Disclaimer of obligation to pay for Class A Interests.  As disclosed in the Offer materials, in the event any approval or other action by a governmental entity is required or desirable for the acquisition or ownership of the Class A Interests by Contrarian, or in the event a state takeover statute is found to be applicable to the Offer, Contrarian might be unable to accept for payment or pay for Class A Interests tendered pursuant to the Offer, or Contrarian might be delayed in continuing or consummating the Offer.  In such a case, the Board considered that, under the terms of the Offer, Contrarian may not be under any obligation to accept for payment or pay for any Class A Interests.


In the course of its deliberations, the Board also considered a variety of benefits and other countervailing factors related to entering into the Offer, including, but not limited to, the following:

Avoidance of any risks or uncertainties affecting the Trust.  The Board acknowledges that the retention of the Class A Interests involves various risks.  The Board considered the risks and uncertainties described in the Registration Statement, any one of which could significantly and adversely affect the Trust’s business, prospects, financial condition and results of operations.

Financial capabilities of Contrarian. The Board considered the substantial financial resources of Contrarian and, by extension, the Offeror, which the Board believed supported the conclusion that the Offer may be completed relatively quickly and in an orderly manner.

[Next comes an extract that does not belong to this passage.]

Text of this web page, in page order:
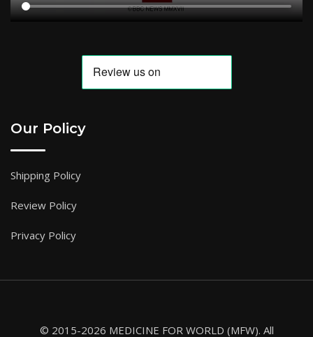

Certainty of consideration. The Board considered the all-cash nature of the consideration to be paid in the Offer, which allows holders of Class A Interests to realize immediate value, in cash, for their investment in the Trust, and while also providing such holders of Interests certainty of value and liquidity for their Class A Interests.

Liquidity needs of certain holders. The Board considered that certain holders may have an urgent need for liquidity, which in certain circumstances may justify realizing immediate cash notwithstanding a substantial loss of value over the longer term.

The foregoing discussion of the information and factors considered by the Board in reaching its conclusions and the Recommendation is intended to be illustrative and not exhaustive, but includes the material reasons and factors considered by the Board.  In view of the wide variety of reasons and factors considered, the Board did not find it practicable to, and did not, quantify, rank or otherwise assign any relative or specific weights to the various specific factors considered in reaching its determination and making the Recommendation. In addition, the Board did not reach any specific conclusion with respect to any of the factors or reasons considered.  Instead, the Board conducted an overall review of the factors and reasons described above and determined that, in the aggregate, the undervaluation of the Class A Interests, coupled with the other negative consequences and risks of the Offer, outweighed the potential benefits.